▶ [TO DO]: Copy out every line of the records in which "disco" can be found.
********
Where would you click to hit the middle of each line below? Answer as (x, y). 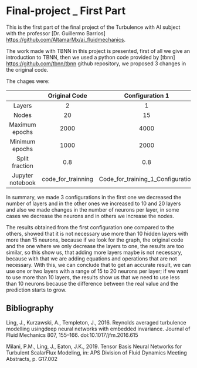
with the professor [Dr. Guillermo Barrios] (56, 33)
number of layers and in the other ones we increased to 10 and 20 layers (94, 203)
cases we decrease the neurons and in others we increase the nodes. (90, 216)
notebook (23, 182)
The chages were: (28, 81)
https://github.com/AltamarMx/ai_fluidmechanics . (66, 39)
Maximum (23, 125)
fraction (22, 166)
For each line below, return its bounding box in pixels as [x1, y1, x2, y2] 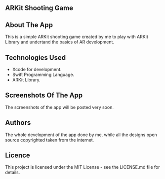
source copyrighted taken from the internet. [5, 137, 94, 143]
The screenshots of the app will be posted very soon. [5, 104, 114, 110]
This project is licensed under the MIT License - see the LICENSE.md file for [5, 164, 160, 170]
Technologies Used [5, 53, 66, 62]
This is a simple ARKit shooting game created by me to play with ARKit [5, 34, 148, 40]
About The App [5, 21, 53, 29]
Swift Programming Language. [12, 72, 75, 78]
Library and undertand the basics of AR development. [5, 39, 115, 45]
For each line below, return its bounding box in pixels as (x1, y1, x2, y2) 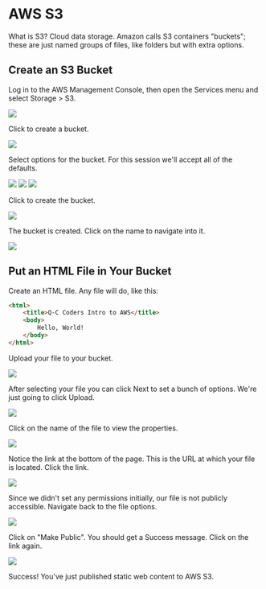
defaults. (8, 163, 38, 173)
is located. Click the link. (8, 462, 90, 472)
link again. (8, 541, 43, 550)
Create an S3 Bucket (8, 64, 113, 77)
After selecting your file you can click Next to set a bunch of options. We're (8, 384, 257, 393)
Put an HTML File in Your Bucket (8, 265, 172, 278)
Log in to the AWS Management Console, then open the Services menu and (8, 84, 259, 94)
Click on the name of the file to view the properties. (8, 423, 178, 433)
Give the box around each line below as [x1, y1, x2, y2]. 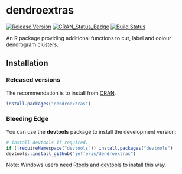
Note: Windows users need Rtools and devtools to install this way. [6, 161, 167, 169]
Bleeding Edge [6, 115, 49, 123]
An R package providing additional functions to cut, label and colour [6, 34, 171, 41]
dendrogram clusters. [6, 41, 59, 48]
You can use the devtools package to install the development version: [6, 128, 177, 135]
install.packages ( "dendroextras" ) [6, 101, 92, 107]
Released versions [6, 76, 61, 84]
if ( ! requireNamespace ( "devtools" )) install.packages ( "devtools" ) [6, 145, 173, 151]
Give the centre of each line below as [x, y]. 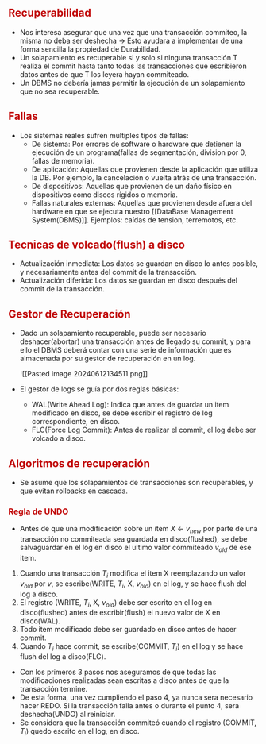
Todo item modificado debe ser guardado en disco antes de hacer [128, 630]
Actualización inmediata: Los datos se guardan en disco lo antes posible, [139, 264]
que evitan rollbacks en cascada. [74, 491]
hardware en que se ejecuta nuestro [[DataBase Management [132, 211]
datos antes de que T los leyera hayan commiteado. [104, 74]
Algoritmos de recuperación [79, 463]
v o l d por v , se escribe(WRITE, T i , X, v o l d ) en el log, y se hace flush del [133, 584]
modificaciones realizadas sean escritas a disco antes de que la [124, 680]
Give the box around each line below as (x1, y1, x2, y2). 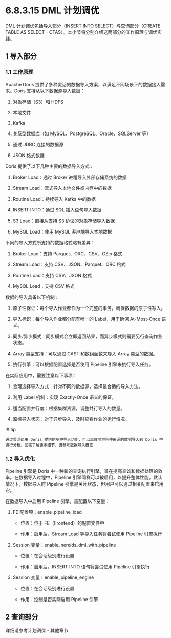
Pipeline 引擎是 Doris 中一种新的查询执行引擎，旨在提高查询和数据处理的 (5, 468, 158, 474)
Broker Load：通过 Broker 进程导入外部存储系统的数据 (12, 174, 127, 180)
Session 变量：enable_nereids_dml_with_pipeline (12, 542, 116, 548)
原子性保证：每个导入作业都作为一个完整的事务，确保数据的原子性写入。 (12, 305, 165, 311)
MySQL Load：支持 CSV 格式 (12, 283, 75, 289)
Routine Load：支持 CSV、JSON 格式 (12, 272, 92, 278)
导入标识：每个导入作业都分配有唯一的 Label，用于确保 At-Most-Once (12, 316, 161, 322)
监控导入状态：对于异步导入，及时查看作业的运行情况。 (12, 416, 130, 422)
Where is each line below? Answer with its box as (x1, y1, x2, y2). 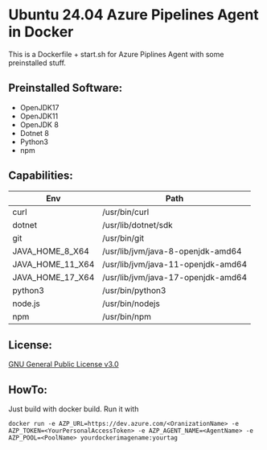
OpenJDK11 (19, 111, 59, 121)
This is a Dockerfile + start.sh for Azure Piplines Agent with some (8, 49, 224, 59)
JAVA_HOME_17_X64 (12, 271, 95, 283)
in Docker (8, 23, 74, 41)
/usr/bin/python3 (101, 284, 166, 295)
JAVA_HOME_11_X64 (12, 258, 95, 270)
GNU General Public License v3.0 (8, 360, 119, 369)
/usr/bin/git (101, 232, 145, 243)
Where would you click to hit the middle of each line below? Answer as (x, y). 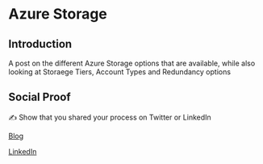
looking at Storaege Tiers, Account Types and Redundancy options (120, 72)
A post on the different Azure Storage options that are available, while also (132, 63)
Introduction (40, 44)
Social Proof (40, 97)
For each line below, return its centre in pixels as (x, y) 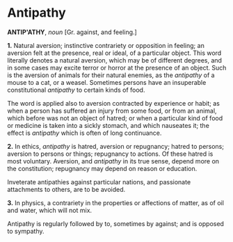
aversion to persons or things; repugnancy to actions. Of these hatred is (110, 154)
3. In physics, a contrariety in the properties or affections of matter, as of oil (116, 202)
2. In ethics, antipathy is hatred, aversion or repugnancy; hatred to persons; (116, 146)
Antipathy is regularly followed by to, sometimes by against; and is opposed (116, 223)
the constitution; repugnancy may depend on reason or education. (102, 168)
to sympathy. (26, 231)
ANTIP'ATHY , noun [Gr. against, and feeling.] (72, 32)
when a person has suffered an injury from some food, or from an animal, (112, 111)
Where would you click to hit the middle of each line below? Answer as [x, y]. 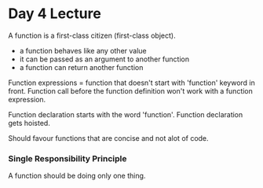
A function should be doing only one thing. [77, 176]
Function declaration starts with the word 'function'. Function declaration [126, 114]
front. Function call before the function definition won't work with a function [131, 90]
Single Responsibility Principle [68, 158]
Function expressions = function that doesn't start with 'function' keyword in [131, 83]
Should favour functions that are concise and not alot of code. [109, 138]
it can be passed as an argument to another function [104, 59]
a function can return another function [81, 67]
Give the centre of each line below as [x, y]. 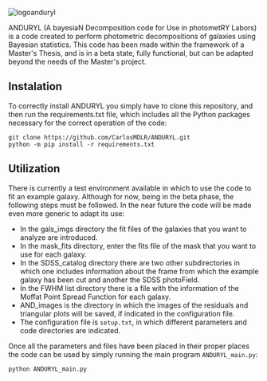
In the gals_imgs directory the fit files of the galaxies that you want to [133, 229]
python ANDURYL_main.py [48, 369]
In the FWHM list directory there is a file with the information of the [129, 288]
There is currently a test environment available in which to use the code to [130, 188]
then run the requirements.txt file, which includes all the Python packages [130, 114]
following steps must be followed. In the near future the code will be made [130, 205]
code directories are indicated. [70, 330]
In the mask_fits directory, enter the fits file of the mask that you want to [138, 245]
********
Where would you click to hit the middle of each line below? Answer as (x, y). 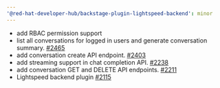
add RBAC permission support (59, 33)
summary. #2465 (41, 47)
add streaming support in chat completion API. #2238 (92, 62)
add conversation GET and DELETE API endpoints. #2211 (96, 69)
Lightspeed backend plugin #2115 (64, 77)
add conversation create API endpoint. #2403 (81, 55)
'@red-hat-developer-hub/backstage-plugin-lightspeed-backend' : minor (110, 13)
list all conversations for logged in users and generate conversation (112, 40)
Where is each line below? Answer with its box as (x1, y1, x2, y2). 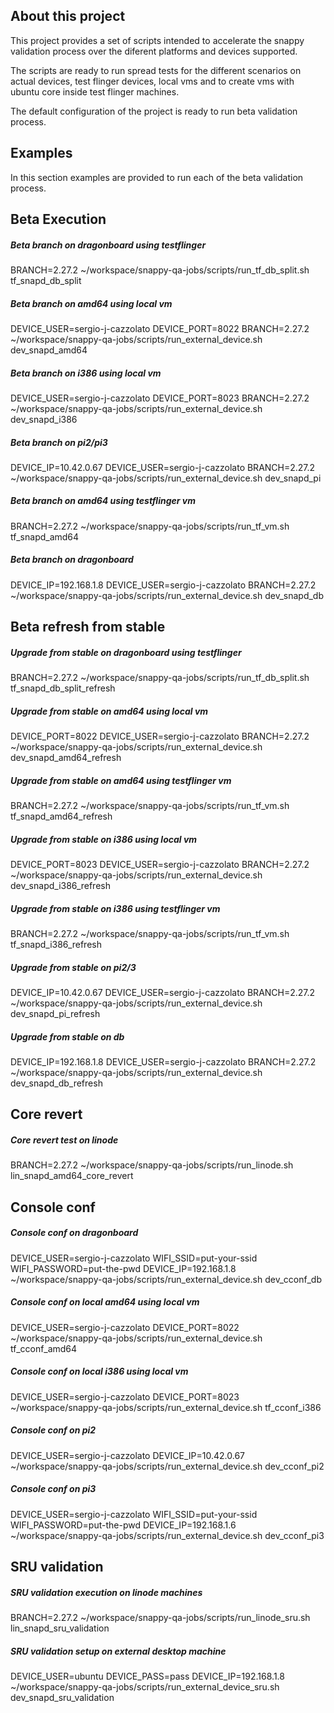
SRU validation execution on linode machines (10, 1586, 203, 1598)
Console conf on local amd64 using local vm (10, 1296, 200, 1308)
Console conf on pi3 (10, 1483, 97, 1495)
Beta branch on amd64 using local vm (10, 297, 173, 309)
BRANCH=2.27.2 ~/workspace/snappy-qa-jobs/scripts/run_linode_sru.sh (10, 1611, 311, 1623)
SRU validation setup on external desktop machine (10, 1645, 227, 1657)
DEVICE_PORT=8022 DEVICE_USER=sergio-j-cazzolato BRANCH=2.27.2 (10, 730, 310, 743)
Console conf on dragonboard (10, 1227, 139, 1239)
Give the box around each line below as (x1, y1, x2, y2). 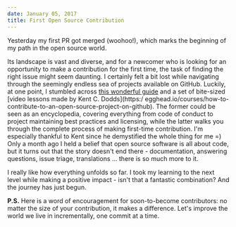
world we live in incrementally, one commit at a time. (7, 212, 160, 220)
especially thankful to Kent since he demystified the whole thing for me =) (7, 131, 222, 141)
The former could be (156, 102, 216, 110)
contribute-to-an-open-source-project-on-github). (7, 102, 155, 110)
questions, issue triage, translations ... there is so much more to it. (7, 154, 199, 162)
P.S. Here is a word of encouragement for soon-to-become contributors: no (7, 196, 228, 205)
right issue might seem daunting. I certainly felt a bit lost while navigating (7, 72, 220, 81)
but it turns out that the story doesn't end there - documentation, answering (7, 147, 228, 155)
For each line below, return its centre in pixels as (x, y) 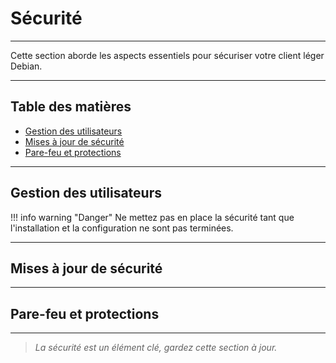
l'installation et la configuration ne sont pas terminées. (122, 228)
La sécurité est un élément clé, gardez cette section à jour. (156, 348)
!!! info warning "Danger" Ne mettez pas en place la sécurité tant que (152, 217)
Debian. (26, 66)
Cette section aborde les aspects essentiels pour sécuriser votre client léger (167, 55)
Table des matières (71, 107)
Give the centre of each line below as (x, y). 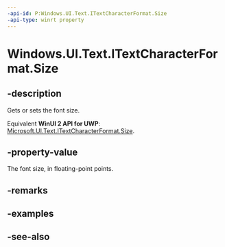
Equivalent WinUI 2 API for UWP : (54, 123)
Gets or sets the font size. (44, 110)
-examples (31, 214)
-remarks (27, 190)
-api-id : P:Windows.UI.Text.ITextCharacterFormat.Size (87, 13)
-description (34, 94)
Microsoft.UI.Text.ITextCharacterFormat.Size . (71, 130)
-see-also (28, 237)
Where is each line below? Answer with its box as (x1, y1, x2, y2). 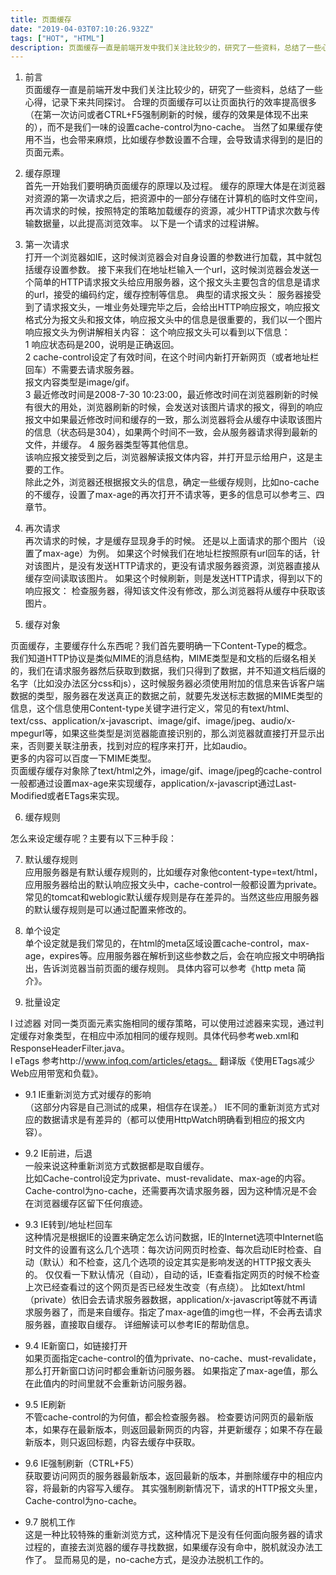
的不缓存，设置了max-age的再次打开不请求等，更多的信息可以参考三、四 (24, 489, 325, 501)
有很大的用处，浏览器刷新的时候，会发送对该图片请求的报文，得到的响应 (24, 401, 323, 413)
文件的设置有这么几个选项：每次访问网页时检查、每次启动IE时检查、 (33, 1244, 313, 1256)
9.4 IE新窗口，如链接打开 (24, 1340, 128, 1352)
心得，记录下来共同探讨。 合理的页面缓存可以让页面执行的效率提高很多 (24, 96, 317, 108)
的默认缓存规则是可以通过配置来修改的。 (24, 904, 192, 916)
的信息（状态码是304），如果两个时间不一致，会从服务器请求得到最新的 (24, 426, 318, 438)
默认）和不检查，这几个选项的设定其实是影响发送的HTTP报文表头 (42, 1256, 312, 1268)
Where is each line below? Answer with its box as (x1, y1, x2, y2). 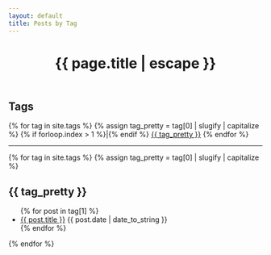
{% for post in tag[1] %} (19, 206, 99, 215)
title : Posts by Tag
********
▶ [FINAL ANSWER]:
Todo item modificado debe ser guardado en disco antes de hacer [128, 630]
Actualización inmediata: Los datos se guardan en disco lo antes posible, [139, 264]
modificaciones realizadas sean escritas a disco antes de que la [124, 680]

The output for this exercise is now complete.